Furthermore, since the GlassDoor scrapper has multiple pages depending on the week, I created a for loop by scrapping the number of pages.


// retrieve the total number of pages
let key = await super.getValue('div[class="cell middle d-none d-md-block py-sm"]', 'innerText');
key = key.split(' ');
// get the highest amount of pages
let numberOfPages = key[3];
// for each j starting from 2 iterate the number of available pages of internship
for (let j = 2; j < numberOfPages+1; j++) {


The code written to extract the number of pages available to loop through.

StackOverFlow Scrapper
This was the fourth scrapper I have worked on.
Initially, the pattern was similar to others so writing it initially was not bad. However, after doing a test scrape I noticed that the total jobs scrapped were greater than the amount of internships available. I noticed that the scrapper scraped the recommended jobs. Therefore, to avoid this I extracted the number of internships listed on the page and then did the for loop based on that instead of the urls.length.


// extract the number of internships currently available
const key = await super.getValue('span[class="description fc-light fs-body1"]', 'innerText');
const jobNumber = key.match(/\d+/gm);
this.log.debug(`Amount of internships available: \n${jobNumber[0]}`);
for (let i = 0; i < jobNumber ; i++)


The code written to extract the number of internships.
Essay and Video
As a requirement for ICS 496, the last week was spent on creating a poster, a report, and a video presentation of Internaloha. While the video and poster was created as a team, the paper itself was done individually. The essay was written using LaTex and is uploaded here.

The presentation created describing the process of revamping Internaloha.
The video describing what was done to revamp Internaloha.
Results from Participation
Working on Internaloha gave me an eye-opener to scrapers and the legal aspect of software engineering. However, I think the most important thing I gained from participating is how code should be written.
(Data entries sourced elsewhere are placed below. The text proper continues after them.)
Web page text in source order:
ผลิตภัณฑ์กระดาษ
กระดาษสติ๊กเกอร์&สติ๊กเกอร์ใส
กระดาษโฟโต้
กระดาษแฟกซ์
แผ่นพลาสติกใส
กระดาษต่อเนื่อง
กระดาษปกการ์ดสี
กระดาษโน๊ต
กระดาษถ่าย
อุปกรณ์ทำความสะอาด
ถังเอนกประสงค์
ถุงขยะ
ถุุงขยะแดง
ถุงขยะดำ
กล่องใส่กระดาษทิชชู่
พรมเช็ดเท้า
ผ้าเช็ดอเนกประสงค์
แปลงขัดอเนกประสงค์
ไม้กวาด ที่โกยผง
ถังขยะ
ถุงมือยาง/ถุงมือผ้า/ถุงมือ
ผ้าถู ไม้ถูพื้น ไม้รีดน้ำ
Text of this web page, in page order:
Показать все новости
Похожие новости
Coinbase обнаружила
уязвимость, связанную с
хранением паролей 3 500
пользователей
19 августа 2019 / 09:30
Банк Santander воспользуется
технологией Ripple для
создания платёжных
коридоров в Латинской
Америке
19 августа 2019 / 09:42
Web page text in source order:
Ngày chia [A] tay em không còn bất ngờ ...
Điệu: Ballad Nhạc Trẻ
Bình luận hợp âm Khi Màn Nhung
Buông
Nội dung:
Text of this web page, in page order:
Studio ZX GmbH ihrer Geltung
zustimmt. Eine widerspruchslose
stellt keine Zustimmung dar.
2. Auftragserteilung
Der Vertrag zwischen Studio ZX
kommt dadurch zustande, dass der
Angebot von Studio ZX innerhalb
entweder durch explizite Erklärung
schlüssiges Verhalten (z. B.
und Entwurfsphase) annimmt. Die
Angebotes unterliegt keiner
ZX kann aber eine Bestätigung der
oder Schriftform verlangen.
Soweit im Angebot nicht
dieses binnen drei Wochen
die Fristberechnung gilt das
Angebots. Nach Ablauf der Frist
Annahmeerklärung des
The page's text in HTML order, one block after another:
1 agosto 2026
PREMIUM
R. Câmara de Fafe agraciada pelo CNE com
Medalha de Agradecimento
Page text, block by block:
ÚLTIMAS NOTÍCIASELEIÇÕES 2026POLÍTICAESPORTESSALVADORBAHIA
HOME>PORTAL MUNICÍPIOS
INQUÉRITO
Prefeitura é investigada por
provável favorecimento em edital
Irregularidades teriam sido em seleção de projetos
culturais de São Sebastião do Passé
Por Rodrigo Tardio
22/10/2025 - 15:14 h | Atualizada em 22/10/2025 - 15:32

One of the personal issues I had with version 1 is that majority of the scraper code was hard to comprehend and digest. While it is true that they still scraped the different websites, this might lead to an issue in the future when the website is updated or changes its format. This was the case for ZipRecruiter. Thus, it motivated me to check the code twice for any improvements or add comments to any code that might look weird.
Furthermore, while the online setting was not a challenge as this is my third semester doing a group project online, it did allow me to reflect on how to work more effectively. For example, since most of the discussions were held through Discord, I made it a habit to add an emoji reply on the message to notify that I have read the message. Overall, I think participating in this group allowed me to continue the skills I have gained from RadGrad2 but a different angle.